只能用自认很真挚的目光回望着彭夫人,直到彭夫人幽幽一叹,“如此甚好,多谢杜姑娘美意。”
杜雪巧松口气,别看此时彭夫人还不是将军夫人,可那气韵真是强大,她被看的都要流汗了。
为了打消彭夫人最后的顾虑,杜雪巧道:“夫人不忙着谢,我丑话可要说在前头,若是夫人应了,咱们就签份契约,若是不应,雪巧之前所说就都作废了吧。”
彭夫人听了不但不怒,反喜道:“杜姑娘请说。”
“我这里有一种染布的新方子,只是家中人手不够,随便找人又不放心,久闻彭夫人人品高洁,今日一见便想着若是有彭夫人相助甚好,只这方子一出必会成为引起轰动,到时就怕有人会千方百计要得到方子,彭夫人若能答应不将方子告与第二个人知晓,并签下契约,咱们的合作便算是开始了,若彭夫人不应,我们的合作便算了。”

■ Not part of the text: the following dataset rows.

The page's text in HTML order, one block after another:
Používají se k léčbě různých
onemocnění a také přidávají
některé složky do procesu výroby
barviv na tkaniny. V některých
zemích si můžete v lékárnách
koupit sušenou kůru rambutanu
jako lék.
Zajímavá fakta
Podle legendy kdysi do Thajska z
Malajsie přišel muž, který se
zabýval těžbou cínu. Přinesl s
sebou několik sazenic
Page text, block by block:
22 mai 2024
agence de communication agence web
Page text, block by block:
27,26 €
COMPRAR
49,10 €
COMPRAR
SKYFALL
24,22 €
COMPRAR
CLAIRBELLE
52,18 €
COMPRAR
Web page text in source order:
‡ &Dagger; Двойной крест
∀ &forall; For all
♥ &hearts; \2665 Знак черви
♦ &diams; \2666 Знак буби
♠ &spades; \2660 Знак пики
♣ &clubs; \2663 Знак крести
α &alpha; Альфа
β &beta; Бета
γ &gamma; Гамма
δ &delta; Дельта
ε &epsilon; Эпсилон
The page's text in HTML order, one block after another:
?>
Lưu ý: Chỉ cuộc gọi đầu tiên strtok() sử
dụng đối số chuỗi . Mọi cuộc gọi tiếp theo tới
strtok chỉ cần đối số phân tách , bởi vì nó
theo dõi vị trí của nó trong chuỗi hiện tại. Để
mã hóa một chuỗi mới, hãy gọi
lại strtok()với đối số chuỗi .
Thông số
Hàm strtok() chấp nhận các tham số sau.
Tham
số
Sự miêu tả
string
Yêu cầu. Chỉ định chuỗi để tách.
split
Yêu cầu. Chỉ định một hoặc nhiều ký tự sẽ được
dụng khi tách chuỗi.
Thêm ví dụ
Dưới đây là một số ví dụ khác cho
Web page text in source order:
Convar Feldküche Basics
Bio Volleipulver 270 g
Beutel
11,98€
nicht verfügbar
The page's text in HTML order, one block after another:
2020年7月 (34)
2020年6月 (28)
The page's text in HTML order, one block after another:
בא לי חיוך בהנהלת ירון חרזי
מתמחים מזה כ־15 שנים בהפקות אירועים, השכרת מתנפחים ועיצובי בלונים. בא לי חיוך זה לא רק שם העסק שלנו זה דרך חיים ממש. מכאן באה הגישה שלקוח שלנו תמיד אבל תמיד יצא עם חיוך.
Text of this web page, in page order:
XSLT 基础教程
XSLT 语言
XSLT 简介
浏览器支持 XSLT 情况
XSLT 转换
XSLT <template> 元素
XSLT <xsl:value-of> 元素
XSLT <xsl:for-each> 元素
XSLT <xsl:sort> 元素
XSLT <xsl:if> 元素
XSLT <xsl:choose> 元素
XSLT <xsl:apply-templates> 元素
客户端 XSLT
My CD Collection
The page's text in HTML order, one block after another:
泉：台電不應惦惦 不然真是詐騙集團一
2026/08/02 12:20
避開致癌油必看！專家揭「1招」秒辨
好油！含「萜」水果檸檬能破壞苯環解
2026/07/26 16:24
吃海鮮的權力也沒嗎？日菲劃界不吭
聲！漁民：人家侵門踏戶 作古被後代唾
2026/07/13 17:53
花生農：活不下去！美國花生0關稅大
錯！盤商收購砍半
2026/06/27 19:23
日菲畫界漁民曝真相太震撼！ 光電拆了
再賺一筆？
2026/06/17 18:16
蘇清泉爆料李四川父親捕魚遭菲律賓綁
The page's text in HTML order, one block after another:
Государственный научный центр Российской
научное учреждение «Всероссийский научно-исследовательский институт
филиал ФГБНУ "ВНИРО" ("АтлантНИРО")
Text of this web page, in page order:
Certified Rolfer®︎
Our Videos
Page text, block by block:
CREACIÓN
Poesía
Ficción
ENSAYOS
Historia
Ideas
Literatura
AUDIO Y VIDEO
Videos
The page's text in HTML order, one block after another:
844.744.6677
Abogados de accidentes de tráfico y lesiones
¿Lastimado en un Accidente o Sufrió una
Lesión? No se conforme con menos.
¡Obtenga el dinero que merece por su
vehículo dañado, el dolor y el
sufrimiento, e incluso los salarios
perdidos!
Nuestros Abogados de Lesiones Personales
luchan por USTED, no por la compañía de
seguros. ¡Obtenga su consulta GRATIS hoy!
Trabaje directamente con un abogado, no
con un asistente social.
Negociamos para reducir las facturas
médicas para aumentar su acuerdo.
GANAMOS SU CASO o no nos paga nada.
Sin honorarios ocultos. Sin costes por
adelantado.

彭夫人点头,“理当如此,不知杜雪巧何时方便咱们就把契约签了吧。”
杜雪巧微涩,“雪巧识字不多,写字就更别提了,这契约还是请彭公子代拟吧。”
彭夫人也不笑她,彭成宇听了催促他娘去拿文房四宝,又搬了小桌在床上,提笔等着杜雪巧说契约内容。
杜雪巧虽然写字不行,契约也看过不少,对于写些什么心里还是有数,很快,彭成宇便将契约写好,交给彭夫人和杜雪巧过目。
契约上写明,染布用的染料药材之类的由杜雪巧提供,彭夫人只负责将熬成染料,再将布匹染色,每月染三十匹布,每月工钱三两银子,若是多染一匹布另付一两银子。
彭夫人直说工钱给的高了,一般手艺人在外一月也不过一两银子的工钱,她只收一两银子就好。